Große Erwartungen an SOMA können kaum überraschen. Das furchterregende Amnesia: The Dark Descent verlieh dem Studio Frictional Games den prestigeträchtigen Titel des Meisters des Horrors und definierte nach Meinung vieler Spieler (wenn auch versehentlich) das Genre neu und demonstrierte die wahre Macht unabhängiger Produktionen. Seit fünf langen Jahren bereitet das schwedische Team sein nächstes Werk vor, das das Genre noch einmal ganz bewusst neu definieren und dem Begriff „Angst“ eine ganz neue Bedeutung geben soll. Tatsächlich weist SOMA einige Änderungen auf – es unterscheidet sich von Penumbra oder The Dark Descent, indem es Lovecraftsche Motive und Einfachheit aufgibt und sie durch eine kreative, originelle Herangehensweise an das Thema ersetzt. Und obwohl man sich fragen könnte, ob es angesichts der Konsequenzen der richtige Schachzug war, sollten die Fans der schwedischen Mannschaft nicht enttäuscht sein – SOMA, obwohl es verzweifelt versucht, „etwas mehr“ zu sein, bleibt im Kern ein perfekt umgesetzter Horror, der Bewährtes durchdringt Ideen mit ganz neuen Lösungen.

Keine Götter oder Könige – nur Roboter

Die auffälligsten Veränderungen wurden an dem vorgenommen, was wir sehen können, und das ist – buchstäblich – atemberaubend. Wir werden tief ins Wasser versetzt, zu einer riesigen Anlage namens PATHOS-II auf dem Meeresgrund, die uns nicht nur durch ihre Komplexität, sondern auch durch die Gestaltung und Vielfalt der verschiedenen Sektoren überrascht. Inspiriert von Grim SF, besteht der von künstlicher Intelligenz gesteuerte Komplex aus Orten, die uns mit dem drohenden Tod erschrecken und ein Gefühl der Eindämmung und Isolation hervorrufen. Dies liegt zum Teil an HPL Engine 3, einer proprietären Engine, die die Tiefenschärfe nutzt, um die klaustrophobische Natur des Spiels hervorzuheben, angemessen gedämpfte Beleuchtung und graue Farben sowie den vollständigen Verzicht auf Ladebildschirme. Die Schöpfer nutzten es auch, um eine ganze Reihe von physischen Objekten zu erzeugen, die die Schränke füllen, im Wasser schwimmen und die Umgebung mit ihrer Präsenz verschönern – und gleichzeitig darauf warten, in jede Richtung gehoben und gestoßen zu werden.

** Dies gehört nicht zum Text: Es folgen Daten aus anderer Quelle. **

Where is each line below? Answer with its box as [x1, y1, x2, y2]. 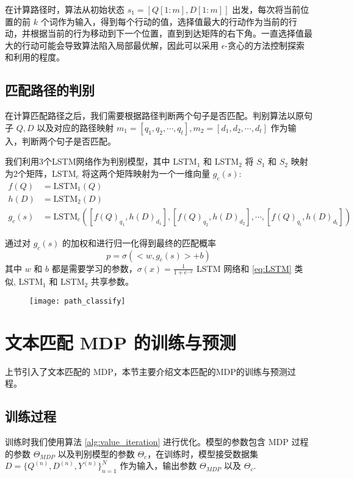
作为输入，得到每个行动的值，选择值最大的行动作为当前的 [57, 15, 289, 27]
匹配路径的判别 [5, 80, 95, 99]
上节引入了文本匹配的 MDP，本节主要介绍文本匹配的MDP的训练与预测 [5, 365, 287, 377]
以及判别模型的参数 [57, 447, 135, 460]
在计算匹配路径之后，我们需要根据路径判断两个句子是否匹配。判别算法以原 [5, 109, 304, 122]
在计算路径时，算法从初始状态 [5, 3, 125, 15]
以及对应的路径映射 [37, 121, 114, 134]
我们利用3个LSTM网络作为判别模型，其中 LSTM [5, 155, 197, 168]

Mit Verve und akribischer Liebe zum Detail hat Frictional Games eine zutiefst atmosphärische Umgebung geschaffen, mit Korridoren, die in dicke Dunkelheit gehüllt sind, sterilen Labors oder mit einer störenden organischen Substanz überwucherten Büros sowie gekonnt entwickelten und detaillierten Unterwasserbereichen, die wir besuchen regelmäßig während des Spiels.

Sogar Rapture würde die Majestät von PATHOS anerkennen – oben sehen wir den Eingang zur Omicron-Zone.

Schon die Entstehung des Unterwasserkomplexes ist ein klares Signal, dass die Entwickler sich von Amnesia-ähnlichen Korridoren entfernen, was natürlich nicht bedeutet, dass wir eine Sandbox bekommen haben – SOMA bleibt eine komplett lineare Produktion. Die Vielfalt und die angemessene Ausgewogenheit der Levelgröße (von extrem kleinen, als Ort der Konfrontation mit mutierten Feinden konzipiert, bis hin zu den umfangreicheren, nur durch die Weiten des Ozeans begrenzt, die eine Verlangsamung der Action ermöglichen, sowie die Komplexität der Geschichte zu glätten), kombiniert mit der Annahme, dass wir einen Weg wählen können, der zum Ziel führt, erwecken effektiv einen falschen Eindruck von einem Spiel, das in einem beispiellosen Ausmaß gemacht wurde. Es ist schwer, sich betrogen zu fühlen, wenn eine solche Herangehensweise an das Design von Levels perfekt zeigt, was die Entwickler im Sinn hatten. In „gruseligen Sequenzen“, die meist darin bestehen, zu fliehen und sich vor Gefahren zu verstecken, können die Grenzen der Umgebung zusätzliche Spannung aufbauen, wenn wir aus heiterem Himmel in eine Sackgasse geraten, während in ruhigeren Momenten das Herumschnuppern in allen Bereichen ist durch das Auffinden von Notizen oder Aufzeichnungen belohnt, die ein umfassenderes Verständnis des Verlaufs der Geschichte ermöglichen. Die starke Verbindung zwischen dem Charakter der Orte und der Geschichte und den Ereignissen, die sich auf der Leinwand enträtseln, reduziert effektiv die Invasivität der Weltgrenzen und betont gleichzeitig den erzählerischen Charakter der Produktion.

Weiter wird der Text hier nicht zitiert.